Greene A A, Marcusson E G, Morell G P, Schneider J A
Department of Pediatrics, University of California, San Diego, La Jolla 92093.
J Biol Chem. 1990 Jun 15;265(17):9888-95.
We characterize here a lysosomal cystine transporter in mouse L-929 fibroblasts. Granular fractions from cells preloaded with cystine demonstrated countertransport that showed no dependence on Na+ or K+. The Michaelis constant for infinite-trans influx was 0.27 +/- 0.06 mM (n = 3), and a nonsaturable component of cystine entry was observed with Kd = 0.8-1.8 nmol of cystine.min-1.unit of hexosaminidase-1.mM-1. We found no evidence that cystine was also carried on any of the other known lysosomal amino acid transporters. Over 50 analogs were tested for their ability to inhibit countertransport. The inhibition constants are reported for selenocystine, cystathionine, selenomethionine, and leucine. Significant requirements for recognition by the transporter were the presence of amino groups, L configuration, and a chain length not greater than eight atoms. A net positive or negative charge was not required. Some di- as well as tetrapolar amino acids were recognized. We have surmised that the binding site has polar and apolar domains, the latter being large enough to accommodate branching on C-3 and the substitution of selenium or carbon in place of sulfur.

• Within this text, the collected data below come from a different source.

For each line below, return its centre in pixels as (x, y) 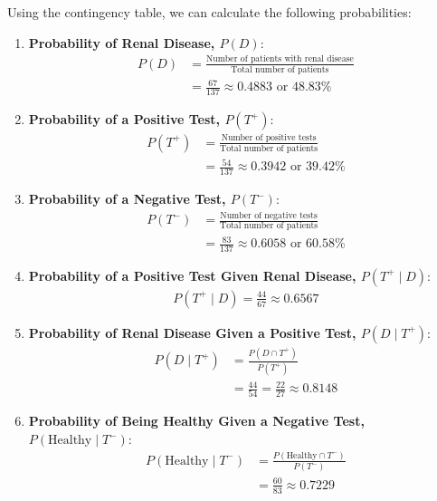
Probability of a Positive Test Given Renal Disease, (192, 275)
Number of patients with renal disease (280, 59)
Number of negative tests (269, 215)
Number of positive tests (269, 138)
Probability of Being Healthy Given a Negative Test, (196, 421)
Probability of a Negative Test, (127, 199)
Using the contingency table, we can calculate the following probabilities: (209, 12)
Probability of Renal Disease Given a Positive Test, (192, 332)
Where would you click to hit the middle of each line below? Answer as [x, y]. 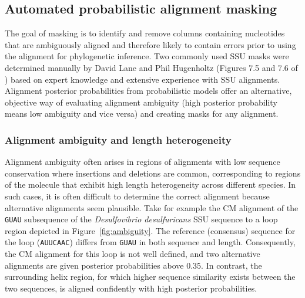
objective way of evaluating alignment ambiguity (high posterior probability [141, 102]
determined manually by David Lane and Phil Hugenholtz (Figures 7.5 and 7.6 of [151, 67]
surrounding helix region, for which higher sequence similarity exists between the [150, 277]
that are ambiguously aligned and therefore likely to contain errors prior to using [150, 44]
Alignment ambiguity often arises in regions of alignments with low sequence [143, 162]
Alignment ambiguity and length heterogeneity [118, 139]
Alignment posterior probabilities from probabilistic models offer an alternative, [148, 91]
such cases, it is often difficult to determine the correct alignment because [137, 196]
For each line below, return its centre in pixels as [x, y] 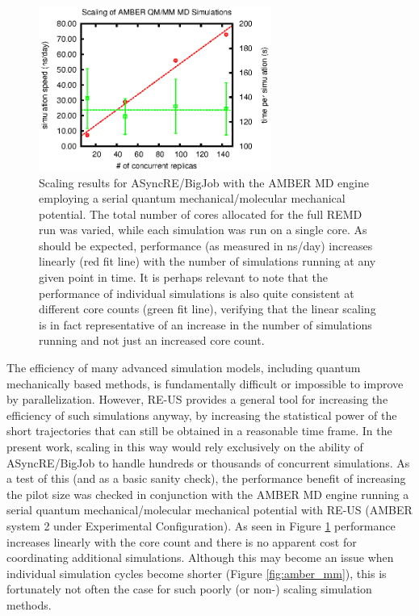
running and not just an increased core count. [152, 340]
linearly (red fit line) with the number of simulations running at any [207, 261]
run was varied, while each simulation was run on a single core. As [203, 230]
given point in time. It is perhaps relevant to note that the [184, 277]
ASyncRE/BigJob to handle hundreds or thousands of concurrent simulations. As [208, 462]
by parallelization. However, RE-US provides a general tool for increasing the [197, 399]
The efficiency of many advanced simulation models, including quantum [184, 368]
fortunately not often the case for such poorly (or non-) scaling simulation [189, 589]
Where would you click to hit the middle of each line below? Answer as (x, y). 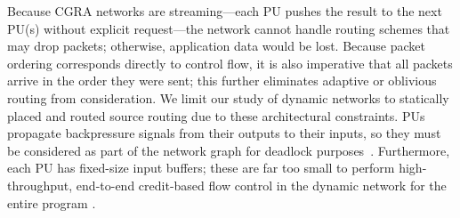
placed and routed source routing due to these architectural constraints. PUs (216, 115)
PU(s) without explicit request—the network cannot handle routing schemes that (229, 28)
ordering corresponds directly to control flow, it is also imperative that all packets (230, 63)
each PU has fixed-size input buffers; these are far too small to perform (201, 168)
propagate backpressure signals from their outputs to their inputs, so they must (224, 133)
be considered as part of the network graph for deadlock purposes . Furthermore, (229, 150)
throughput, (40, 185)
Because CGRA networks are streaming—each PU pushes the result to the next (225, 11)
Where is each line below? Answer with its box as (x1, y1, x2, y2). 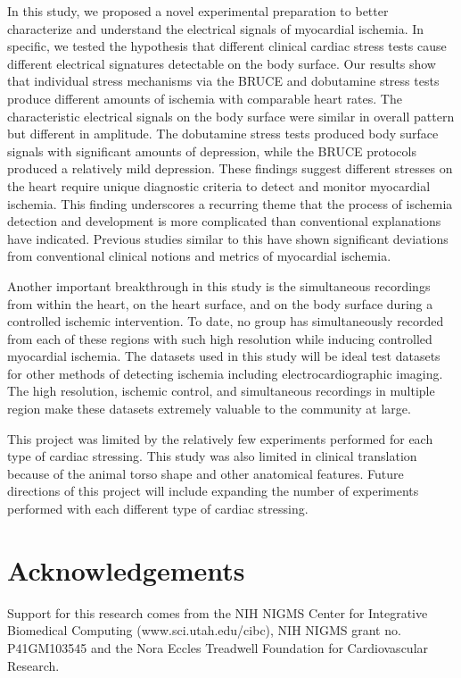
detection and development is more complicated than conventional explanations (7, 212, 441, 230)
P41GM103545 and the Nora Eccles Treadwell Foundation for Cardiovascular (7, 638, 429, 657)
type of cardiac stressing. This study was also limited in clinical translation (7, 447, 417, 465)
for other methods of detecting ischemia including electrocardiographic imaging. (7, 364, 443, 382)
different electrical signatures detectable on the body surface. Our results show (7, 54, 436, 72)
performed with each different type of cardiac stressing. (7, 499, 309, 518)
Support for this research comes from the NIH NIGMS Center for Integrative (7, 603, 428, 622)
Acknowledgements (7, 551, 245, 588)
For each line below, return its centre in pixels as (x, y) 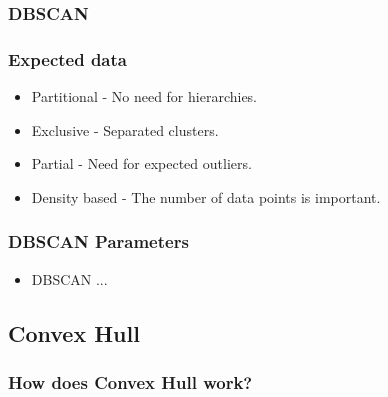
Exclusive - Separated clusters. (125, 129)
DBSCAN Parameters (98, 241)
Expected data (67, 58)
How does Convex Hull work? (130, 381)
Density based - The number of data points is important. (206, 196)
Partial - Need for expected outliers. (141, 163)
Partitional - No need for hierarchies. (144, 96)
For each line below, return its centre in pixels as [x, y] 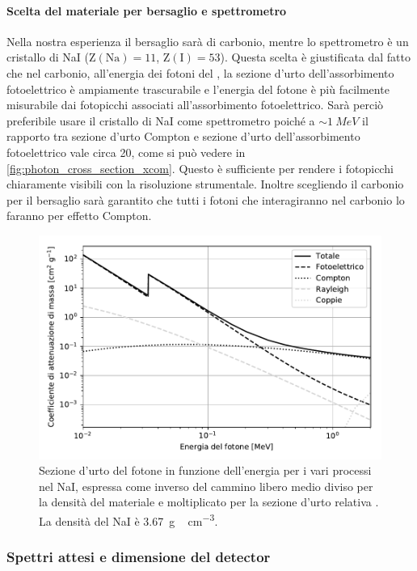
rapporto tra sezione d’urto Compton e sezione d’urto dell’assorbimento [183, 136]
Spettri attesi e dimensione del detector [139, 557]
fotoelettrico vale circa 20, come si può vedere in [126, 152]
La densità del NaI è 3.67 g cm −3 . [128, 520]
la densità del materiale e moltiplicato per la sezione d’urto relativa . [209, 502]
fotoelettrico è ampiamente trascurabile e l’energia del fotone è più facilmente [198, 89]
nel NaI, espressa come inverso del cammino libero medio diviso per [206, 486]
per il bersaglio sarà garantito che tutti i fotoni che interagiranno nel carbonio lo [206, 199]
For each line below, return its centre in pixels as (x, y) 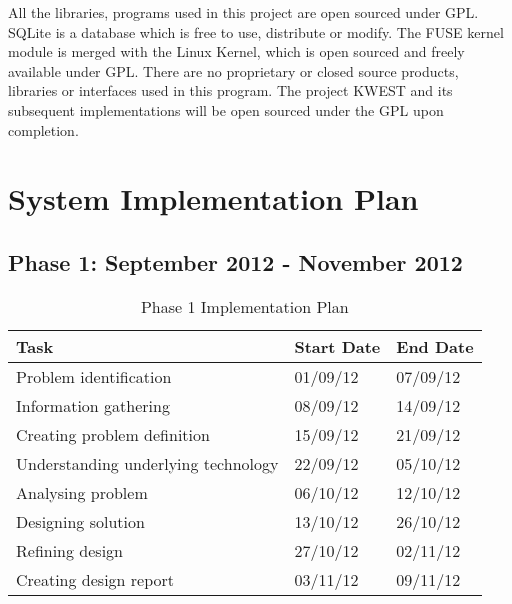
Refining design (69, 550)
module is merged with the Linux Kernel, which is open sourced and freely (236, 51)
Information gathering (93, 405)
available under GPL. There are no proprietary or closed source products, (233, 70)
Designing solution (80, 521)
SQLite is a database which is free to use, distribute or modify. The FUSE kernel (256, 31)
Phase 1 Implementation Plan (244, 306)
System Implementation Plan (213, 198)
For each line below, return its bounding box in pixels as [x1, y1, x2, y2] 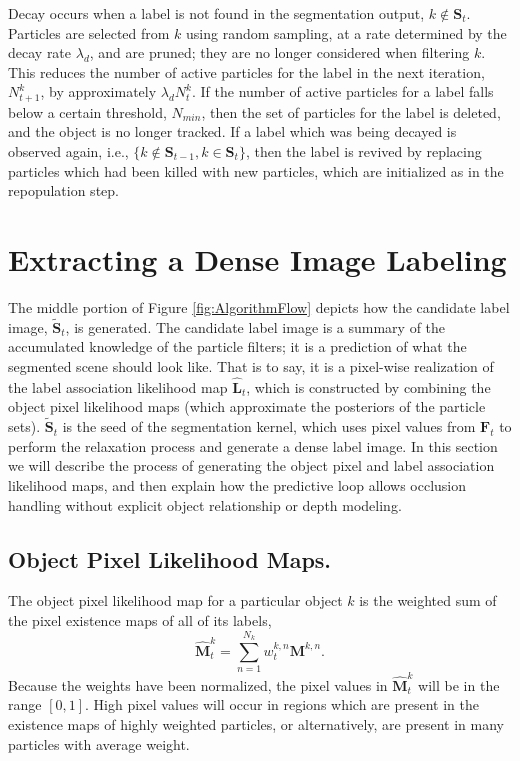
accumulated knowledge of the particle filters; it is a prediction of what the [8, 336, 467, 357]
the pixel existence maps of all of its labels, [8, 609, 272, 630]
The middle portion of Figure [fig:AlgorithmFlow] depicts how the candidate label [8, 296, 510, 317]
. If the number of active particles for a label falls [191, 81, 494, 102]
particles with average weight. [8, 733, 190, 754]
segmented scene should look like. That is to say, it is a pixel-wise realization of [8, 355, 494, 376]
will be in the [418, 674, 500, 695]
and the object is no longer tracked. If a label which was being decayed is [8, 121, 457, 142]
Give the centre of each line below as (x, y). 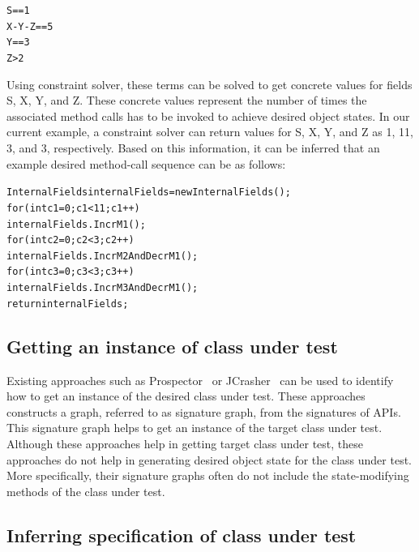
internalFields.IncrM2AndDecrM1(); (103, 256)
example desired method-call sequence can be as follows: (146, 163)
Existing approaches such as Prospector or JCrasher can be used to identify (200, 380)
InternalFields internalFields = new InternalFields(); (149, 193)
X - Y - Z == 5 (30, 26)
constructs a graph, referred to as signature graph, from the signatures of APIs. (204, 411)
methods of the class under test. (86, 491)
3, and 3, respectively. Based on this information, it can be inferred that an (193, 148)
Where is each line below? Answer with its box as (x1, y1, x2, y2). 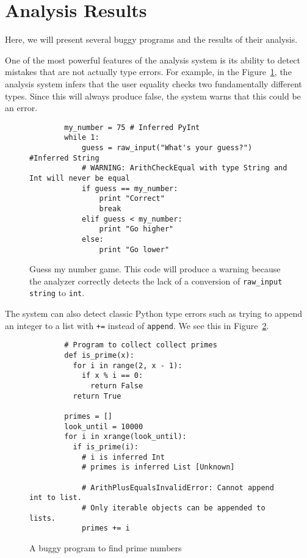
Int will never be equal (29, 173, 130, 183)
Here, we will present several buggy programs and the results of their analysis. (5, 33, 298, 46)
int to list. (29, 493, 82, 502)
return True (73, 391, 121, 400)
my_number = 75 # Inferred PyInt (64, 123, 200, 132)
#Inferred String (29, 153, 99, 162)
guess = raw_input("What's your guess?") (81, 143, 253, 152)
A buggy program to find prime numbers (29, 541, 182, 554)
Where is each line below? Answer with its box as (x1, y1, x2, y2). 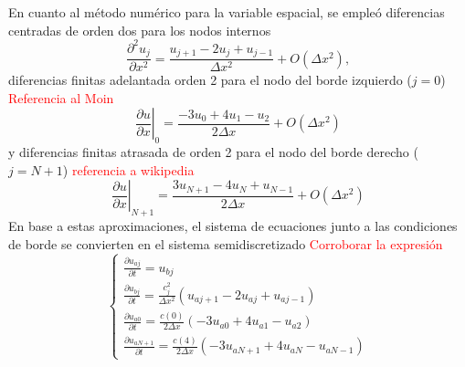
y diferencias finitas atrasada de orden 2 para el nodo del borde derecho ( (8, 142, 418, 162)
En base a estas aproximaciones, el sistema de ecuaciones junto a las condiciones (8, 216, 458, 236)
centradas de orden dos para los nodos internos (8, 20, 271, 39)
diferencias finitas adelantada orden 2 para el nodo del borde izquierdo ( (8, 70, 412, 89)
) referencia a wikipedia (62, 160, 195, 179)
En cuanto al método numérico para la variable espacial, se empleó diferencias (8, 3, 445, 21)
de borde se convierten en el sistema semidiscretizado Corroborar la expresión (8, 234, 443, 253)
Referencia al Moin (8, 88, 114, 107)
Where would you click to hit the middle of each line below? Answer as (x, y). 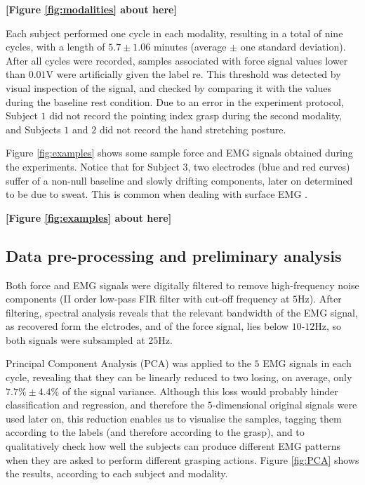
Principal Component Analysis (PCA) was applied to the (128, 363)
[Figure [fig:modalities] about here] (91, 9)
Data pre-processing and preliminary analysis (174, 255)
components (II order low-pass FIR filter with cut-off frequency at (148, 299)
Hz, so (328, 326)
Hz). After (320, 299)
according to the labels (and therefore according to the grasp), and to (155, 432)
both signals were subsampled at (75, 339)
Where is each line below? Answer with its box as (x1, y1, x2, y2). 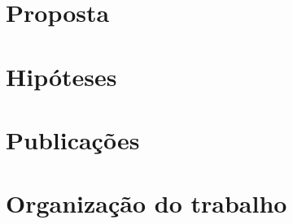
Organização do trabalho (6, 187, 287, 220)
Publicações (6, 123, 140, 156)
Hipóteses (6, 59, 117, 93)
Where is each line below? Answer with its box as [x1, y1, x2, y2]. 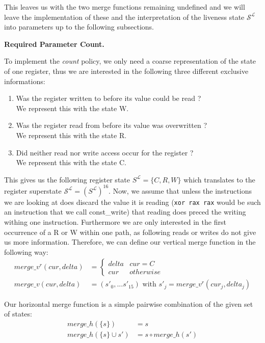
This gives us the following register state [4, 174, 130, 184]
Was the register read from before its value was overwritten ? [16, 120, 207, 130]
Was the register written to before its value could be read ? [16, 93, 201, 103]
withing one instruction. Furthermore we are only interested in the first [4, 217, 226, 227]
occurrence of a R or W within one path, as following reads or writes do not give [4, 226, 256, 237]
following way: [4, 246, 48, 257]
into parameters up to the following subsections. [4, 21, 154, 32]
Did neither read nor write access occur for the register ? [16, 147, 194, 157]
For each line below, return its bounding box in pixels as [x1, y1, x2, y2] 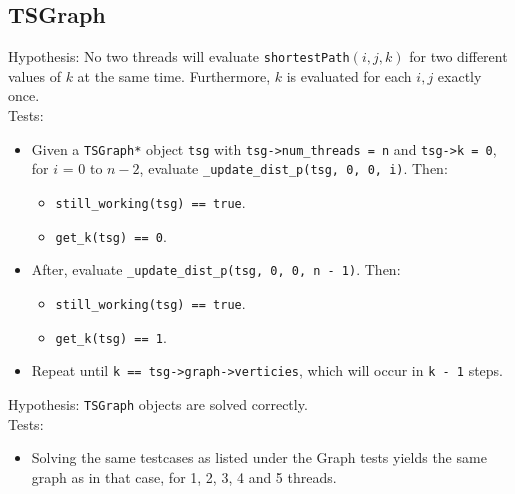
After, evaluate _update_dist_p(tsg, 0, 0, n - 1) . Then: [31, 259, 401, 280]
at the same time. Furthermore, [77, 65, 271, 86]
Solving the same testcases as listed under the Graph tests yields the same [31, 447, 487, 468]
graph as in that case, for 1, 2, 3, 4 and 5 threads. [31, 466, 337, 487]
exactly [437, 65, 482, 86]
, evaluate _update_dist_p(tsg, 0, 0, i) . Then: [139, 158, 448, 179]
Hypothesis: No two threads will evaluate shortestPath [8, 46, 350, 67]
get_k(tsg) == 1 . [55, 326, 167, 347]
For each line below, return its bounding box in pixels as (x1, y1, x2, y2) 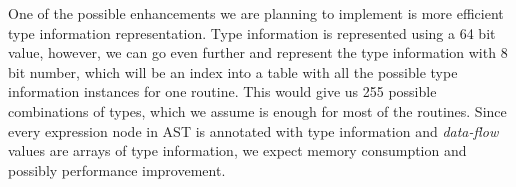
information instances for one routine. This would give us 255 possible (8, 81, 437, 102)
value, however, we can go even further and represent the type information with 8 (8, 42, 508, 63)
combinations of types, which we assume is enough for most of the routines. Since (8, 100, 507, 121)
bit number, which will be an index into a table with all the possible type (8, 61, 458, 82)
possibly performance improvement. (8, 159, 226, 180)
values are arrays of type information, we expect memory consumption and (8, 140, 467, 161)
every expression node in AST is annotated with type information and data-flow (8, 120, 499, 141)
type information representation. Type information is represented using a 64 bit (8, 22, 496, 43)
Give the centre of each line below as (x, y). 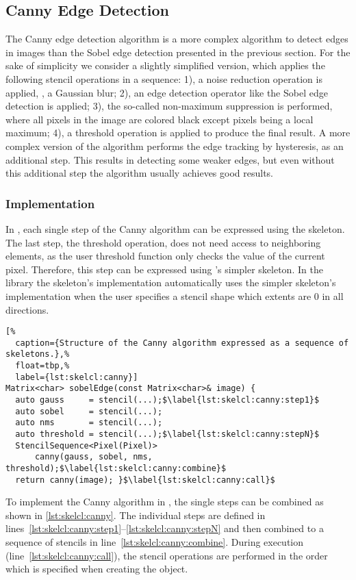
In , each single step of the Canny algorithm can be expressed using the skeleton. (175, 228)
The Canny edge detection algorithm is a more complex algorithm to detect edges (177, 39)
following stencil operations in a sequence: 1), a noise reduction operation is (164, 78)
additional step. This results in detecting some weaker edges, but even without (170, 159)
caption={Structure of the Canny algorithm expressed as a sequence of (182, 343)
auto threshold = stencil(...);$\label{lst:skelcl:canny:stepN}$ (167, 434)
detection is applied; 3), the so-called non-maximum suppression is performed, (169, 106)
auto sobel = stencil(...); (89, 411)
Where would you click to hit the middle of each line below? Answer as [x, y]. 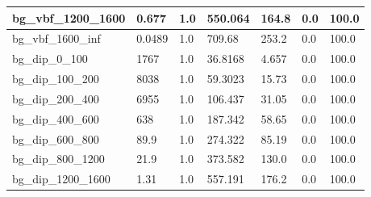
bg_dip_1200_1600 [61, 179]
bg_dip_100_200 [56, 79]
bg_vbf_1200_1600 [69, 17]
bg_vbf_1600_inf [56, 38]
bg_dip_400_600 [56, 118]
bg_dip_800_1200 [58, 159]
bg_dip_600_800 [56, 138]
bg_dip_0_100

我们在此对小鼠L-929成纤维细胞中的一种溶酶体胱氨酸转运体进行了表征。用胱氨酸预加载的细胞的颗粒组分表现出反向转运,且该转运不依赖于Na⁺或K⁺。无限转运流入的米氏常数为0.27±0.06 mM(n = 3),并且观察到胱氨酸进入存在一个非饱和成分,其解离常数Kd为0.8 - 1.8 nmol胱氨酸·min⁻¹·己糖胺酶-1单位·mM⁻¹。我们没有发现证据表明胱氨酸也通过任何其他已知的溶酶体氨基酸转运体进行转运。测试了50多种类似物抑制反向转运的能力。报告了硒代胱氨酸、胱硫醚、硒代蛋氨酸和亮氨酸的抑制常数。该转运体识别的重要要求是存在氨基、L构型以及链长不超过八个原子。不需要净正电荷或负电荷。一些二极和四极氨基酸也能被识别。我们推测结合位点具有极性和非极性结构域,后者足够大以容纳C-3位的分支以及硒或碳取代硫的情况。